Extracted entries: Begin

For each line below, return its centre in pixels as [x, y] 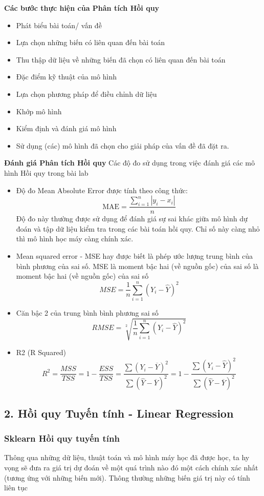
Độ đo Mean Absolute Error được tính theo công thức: [102, 190]
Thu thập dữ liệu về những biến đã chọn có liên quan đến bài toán [121, 59]
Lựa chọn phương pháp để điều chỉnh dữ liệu [86, 94]
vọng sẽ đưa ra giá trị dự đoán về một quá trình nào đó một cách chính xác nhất [131, 468]
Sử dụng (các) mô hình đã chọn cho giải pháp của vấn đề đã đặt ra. [123, 145]
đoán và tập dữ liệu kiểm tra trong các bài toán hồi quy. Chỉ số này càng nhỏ [138, 228]
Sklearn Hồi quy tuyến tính [62, 438]
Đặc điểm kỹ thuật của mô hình [66, 77]
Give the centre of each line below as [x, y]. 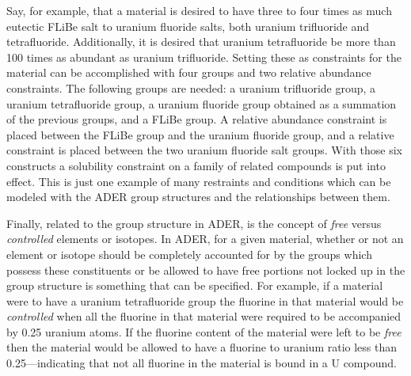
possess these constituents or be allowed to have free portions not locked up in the [206, 270]
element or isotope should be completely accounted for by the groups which [189, 254]
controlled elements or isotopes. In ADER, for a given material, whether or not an [205, 239]
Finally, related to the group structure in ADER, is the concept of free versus [194, 223]
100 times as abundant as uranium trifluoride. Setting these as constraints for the [204, 57]
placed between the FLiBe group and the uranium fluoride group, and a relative [200, 134]
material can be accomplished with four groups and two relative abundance [189, 72]
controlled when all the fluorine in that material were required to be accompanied [204, 316]
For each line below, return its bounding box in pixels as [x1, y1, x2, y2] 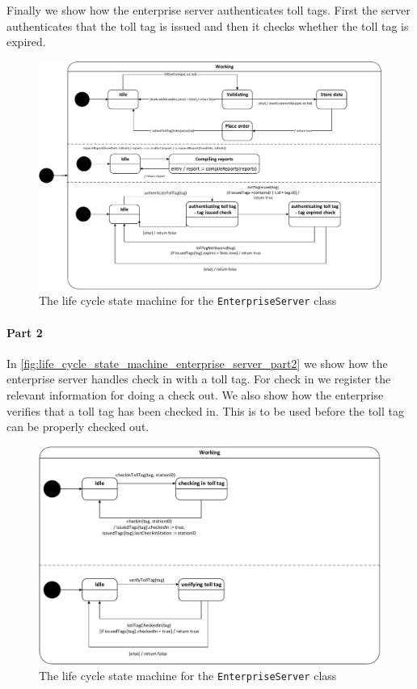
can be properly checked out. [6, 418, 150, 435]
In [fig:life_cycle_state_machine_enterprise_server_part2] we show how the [6, 354, 388, 371]
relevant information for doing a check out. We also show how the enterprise [6, 386, 384, 403]
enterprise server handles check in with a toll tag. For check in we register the [6, 370, 391, 387]
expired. [6, 33, 46, 50]
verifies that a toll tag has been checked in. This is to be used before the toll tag [6, 402, 404, 419]
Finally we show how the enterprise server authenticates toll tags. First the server [6, 2, 411, 18]
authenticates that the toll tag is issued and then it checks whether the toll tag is [6, 17, 409, 34]
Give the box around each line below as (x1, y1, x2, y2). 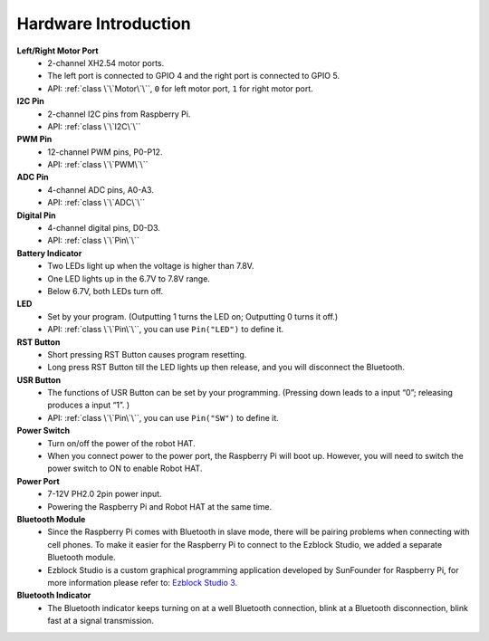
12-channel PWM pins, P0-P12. (47, 146, 163, 158)
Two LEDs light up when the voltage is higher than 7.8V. (47, 261, 254, 272)
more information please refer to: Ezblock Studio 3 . (47, 577, 238, 588)
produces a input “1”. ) (47, 399, 130, 411)
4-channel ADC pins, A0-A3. (47, 184, 154, 195)
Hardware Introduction (16, 14, 192, 33)
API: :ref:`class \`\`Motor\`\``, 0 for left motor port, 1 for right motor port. (47, 82, 314, 94)
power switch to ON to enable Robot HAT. (47, 463, 203, 474)
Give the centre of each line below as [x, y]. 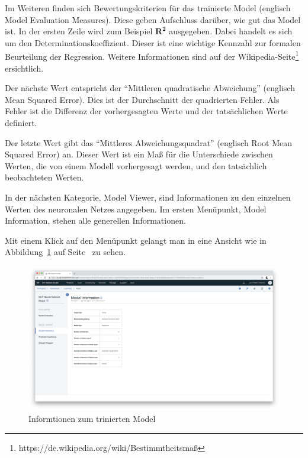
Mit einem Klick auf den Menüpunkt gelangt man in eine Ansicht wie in [136, 240]
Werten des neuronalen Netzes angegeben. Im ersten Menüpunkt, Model [136, 209]
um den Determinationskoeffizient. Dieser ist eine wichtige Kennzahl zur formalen [153, 42]
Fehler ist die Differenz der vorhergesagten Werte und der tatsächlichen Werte [146, 111]
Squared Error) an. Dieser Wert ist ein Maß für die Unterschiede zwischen [139, 154]
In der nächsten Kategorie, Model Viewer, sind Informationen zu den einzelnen [148, 197]
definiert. [21, 122]
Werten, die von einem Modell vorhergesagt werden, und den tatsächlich [136, 165]
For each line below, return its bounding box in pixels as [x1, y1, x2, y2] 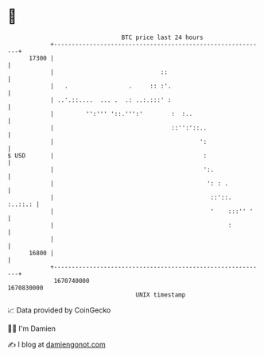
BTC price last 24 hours [121, 33, 204, 41]
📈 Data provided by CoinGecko [7, 305, 111, 315]
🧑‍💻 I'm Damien [7, 324, 56, 333]
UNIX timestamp [135, 290, 186, 299]
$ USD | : [7, 151, 208, 160]
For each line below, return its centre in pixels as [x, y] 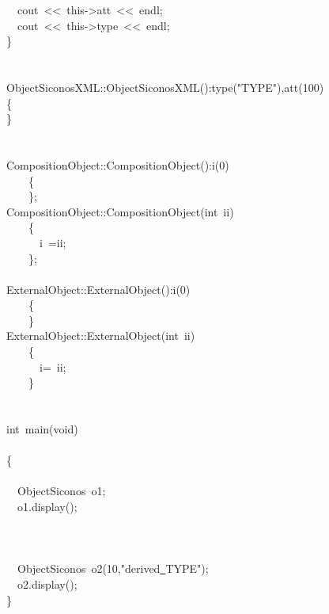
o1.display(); [47, 506]
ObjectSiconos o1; [61, 491]
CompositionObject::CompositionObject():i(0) [118, 164]
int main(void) [42, 429]
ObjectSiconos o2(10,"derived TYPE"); [113, 568]
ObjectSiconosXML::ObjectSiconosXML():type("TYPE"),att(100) [165, 87]
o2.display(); [47, 583]
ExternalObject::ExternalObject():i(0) [98, 289]
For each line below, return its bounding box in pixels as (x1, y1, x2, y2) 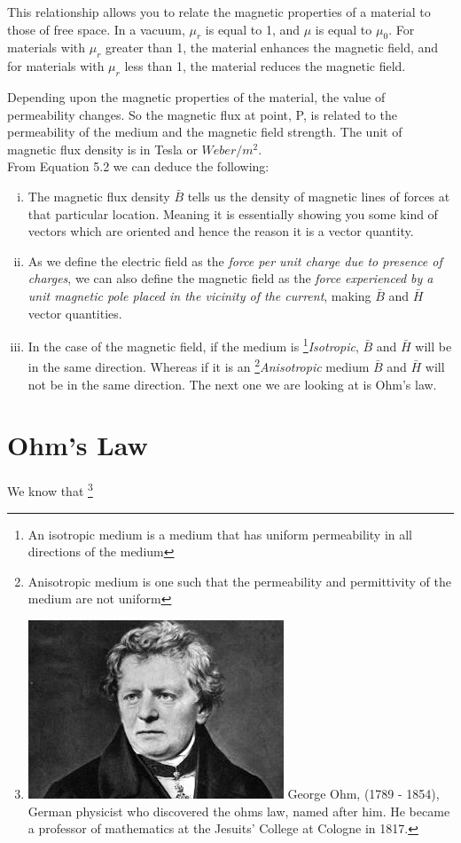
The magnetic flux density (27, 186, 170, 205)
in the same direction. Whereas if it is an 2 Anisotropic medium (27, 355, 370, 376)
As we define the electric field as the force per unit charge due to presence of (27, 251, 442, 270)
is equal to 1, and (205, 20, 301, 38)
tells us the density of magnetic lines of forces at (187, 186, 450, 205)
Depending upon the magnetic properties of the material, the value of (7, 87, 386, 106)
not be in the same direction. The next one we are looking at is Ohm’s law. (27, 374, 437, 393)
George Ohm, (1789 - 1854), (287, 784, 440, 802)
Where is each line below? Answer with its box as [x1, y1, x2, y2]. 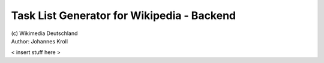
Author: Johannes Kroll [11, 37, 68, 45]
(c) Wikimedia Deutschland [11, 30, 78, 37]
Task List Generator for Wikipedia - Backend [11, 9, 236, 22]
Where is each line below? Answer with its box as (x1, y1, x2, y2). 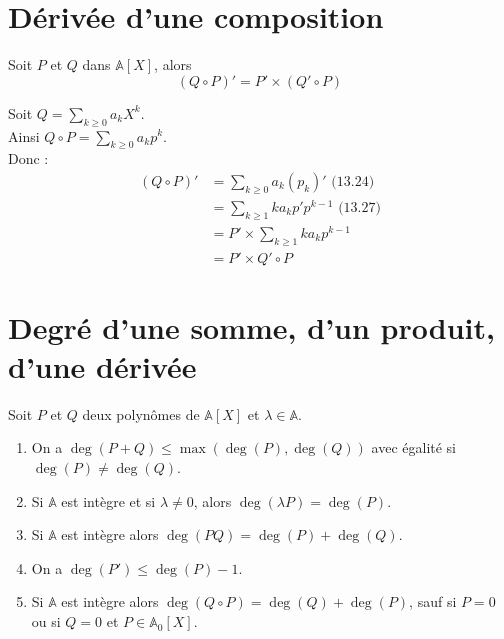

Extracted entries: End

Retype the data above exactly; pictures are not part of the copy.

For each line below, return its centre in pixels as [x, y] 
Độ đo Mean Absolute Error được tính theo công thức: [102, 190]
Thu thập dữ liệu về những biến đã chọn có liên quan đến bài toán [121, 59]
Lựa chọn phương pháp để điều chỉnh dữ liệu [86, 94]
vọng sẽ đưa ra giá trị dự đoán về một quá trình nào đó một cách chính xác nhất [131, 468]
Sử dụng (các) mô hình đã chọn cho giải pháp của vấn đề đã đặt ra. [123, 145]
đoán và tập dữ liệu kiểm tra trong các bài toán hồi quy. Chỉ số này càng nhỏ [138, 228]
Sklearn Hồi quy tuyến tính [62, 438]
Đặc điểm kỹ thuật của mô hình [66, 77]
Give the centre of each line below as [x, y]. 
possess these constituents or be allowed to have free portions not locked up in the [206, 270]
element or isotope should be completely accounted for by the groups which [189, 254]
controlled elements or isotopes. In ADER, for a given material, whether or not an [205, 239]
Finally, related to the group structure in ADER, is the concept of free versus [194, 223]
100 times as abundant as uranium trifluoride. Setting these as constraints for the [204, 57]
placed between the FLiBe group and the uranium fluoride group, and a relative [200, 134]
material can be accomplished with four groups and two relative abundance [189, 72]
controlled when all the fluorine in that material were required to be accompanied [204, 316]
For each line below, return its bounding box in pixels as [x1, y1, x2, y2] 
can be properly checked out. [6, 418, 150, 435]
In [fig:life_cycle_state_machine_enterprise_server_part2] we show how the [6, 354, 388, 371]
relevant information for doing a check out. We also show how the enterprise [6, 386, 384, 403]
enterprise server handles check in with a toll tag. For check in we register the [6, 370, 391, 387]
expired. [6, 33, 46, 50]
verifies that a toll tag has been checked in. This is to be used before the toll tag [6, 402, 404, 419]
Finally we show how the enterprise server authenticates toll tags. First the server [6, 2, 411, 18]
authenticates that the toll tag is issued and then it checks whether the toll tag is [6, 17, 409, 34]
Give the box around each line below as (x1, y1, x2, y2). 
12-channel PWM pins, P0-P12. (47, 146, 163, 158)
Two LEDs light up when the voltage is higher than 7.8V. (47, 261, 254, 272)
more information please refer to: Ezblock Studio 3 . (47, 577, 238, 588)
produces a input “1”. ) (47, 399, 130, 411)
4-channel ADC pins, A0-A3. (47, 184, 154, 195)
Hardware Introduction (16, 14, 192, 33)
API: :ref:`class \`\`Motor\`\``, 0 for left motor port, 1 for right motor port. (47, 82, 314, 94)
power switch to ON to enable Robot HAT. (47, 463, 203, 474)
Give the centre of each line below as [x, y]. 
Mit einem Klick auf den Menüpunkt gelangt man in eine Ansicht wie in [136, 240]
Werten des neuronalen Netzes angegeben. Im ersten Menüpunkt, Model [136, 209]
um den Determinationskoeffizient. Dieser ist eine wichtige Kennzahl zur formalen [153, 42]
Fehler ist die Differenz der vorhergesagten Werte und der tatsächlichen Werte [146, 111]
Squared Error) an. Dieser Wert ist ein Maß für die Unterschiede zwischen [139, 154]
In der nächsten Kategorie, Model Viewer, sind Informationen zu den einzelnen [148, 197]
definiert. [21, 122]
Werten, die von einem Modell vorhergesagt werden, und den tatsächlich [136, 165]
For each line below, return its bounding box in pixels as [x1, y1, x2, y2] 
BTC price last 24 hours [121, 33, 204, 41]
📈 Data provided by CoinGecko [7, 305, 111, 315]
🧑‍💻 I'm Damien [7, 324, 56, 333]
UNIX timestamp [135, 290, 186, 299]
$ USD | : [7, 151, 208, 160]
For each line below, return its centre in pixels as [x, y] 
o1.display(); [47, 506]
ObjectSiconos o1; [61, 491]
CompositionObject::CompositionObject():i(0) [118, 164]
int main(void) [42, 429]
ObjectSiconos o2(10,"derived TYPE"); [113, 568]
ObjectSiconosXML::ObjectSiconosXML():type("TYPE"),att(100) [165, 87]
o2.display(); [47, 583]
ExternalObject::ExternalObject():i(0) [98, 289]
For each line below, return its bounding box in pixels as (x1, y1, x2, y2) 
The magnetic flux density (27, 186, 170, 205)
in the same direction. Whereas if it is an 2 Anisotropic medium (27, 355, 370, 376)
As we define the electric field as the force per unit charge due to presence of (27, 251, 442, 270)
is equal to 1, and (205, 20, 301, 38)
tells us the density of magnetic lines of forces at (187, 186, 450, 205)
Depending upon the magnetic properties of the material, the value of (7, 87, 386, 106)
not be in the same direction. The next one we are looking at is Ohm’s law. (27, 374, 437, 393)
George Ohm, (1789 - 1854), (287, 784, 440, 802)
Where is each line below? Answer with its box as [x1, y1, x2, y2]. 
Author: Johannes Kroll [11, 37, 68, 45]
(c) Wikimedia Deutschland [11, 30, 78, 37]
Task List Generator for Wikipedia - Backend [11, 9, 236, 22]
Where is each line below? Answer with its box as (x1, y1, x2, y2). 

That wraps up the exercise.